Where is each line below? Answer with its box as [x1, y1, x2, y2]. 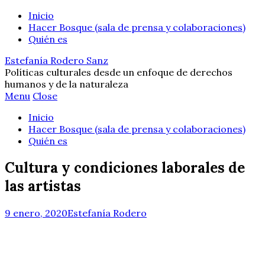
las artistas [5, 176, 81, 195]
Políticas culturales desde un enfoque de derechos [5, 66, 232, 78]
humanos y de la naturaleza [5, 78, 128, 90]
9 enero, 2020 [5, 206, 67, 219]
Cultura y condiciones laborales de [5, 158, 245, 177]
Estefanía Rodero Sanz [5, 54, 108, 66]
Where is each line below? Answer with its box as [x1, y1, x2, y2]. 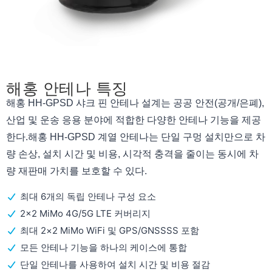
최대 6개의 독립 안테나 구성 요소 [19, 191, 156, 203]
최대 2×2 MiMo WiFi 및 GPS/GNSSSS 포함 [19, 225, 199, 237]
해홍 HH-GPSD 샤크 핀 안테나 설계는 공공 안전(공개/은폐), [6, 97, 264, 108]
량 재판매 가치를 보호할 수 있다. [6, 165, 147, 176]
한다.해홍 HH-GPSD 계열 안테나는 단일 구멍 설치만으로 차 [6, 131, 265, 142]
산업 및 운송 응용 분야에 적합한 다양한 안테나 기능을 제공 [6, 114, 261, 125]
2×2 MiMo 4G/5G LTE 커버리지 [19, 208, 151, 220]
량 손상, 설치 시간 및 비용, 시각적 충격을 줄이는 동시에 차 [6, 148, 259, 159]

▶ ASSIGNMENT
In the copy, include all records verbatim but no images.

▶ OUTPUT FOR THIS TASK
Where is each line below? Answer with its box as [x1, y1, x2, y2]. 
las artistas [5, 176, 81, 195]
Políticas culturales desde un enfoque de derechos [5, 66, 232, 78]
humanos y de la naturaleza [5, 78, 128, 90]
9 enero, 2020 [5, 206, 67, 219]
Cultura y condiciones laborales de [5, 158, 245, 177]
Estefanía Rodero Sanz [5, 54, 108, 66]
Where is each line below? Answer with its box as [x1, y1, x2, y2]. 
최대 6개의 독립 안테나 구성 요소 [19, 191, 156, 203]
최대 2×2 MiMo WiFi 및 GPS/GNSSSS 포함 [19, 225, 199, 237]
해홍 HH-GPSD 샤크 핀 안테나 설계는 공공 안전(공개/은폐), [6, 97, 264, 108]
량 재판매 가치를 보호할 수 있다. [6, 165, 147, 176]
한다.해홍 HH-GPSD 계열 안테나는 단일 구멍 설치만으로 차 [6, 131, 265, 142]
산업 및 운송 응용 분야에 적합한 다양한 안테나 기능을 제공 [6, 114, 261, 125]
2×2 MiMo 4G/5G LTE 커버리지 [19, 208, 151, 220]
량 손상, 설치 시간 및 비용, 시각적 충격을 줄이는 동시에 차 [6, 148, 259, 159]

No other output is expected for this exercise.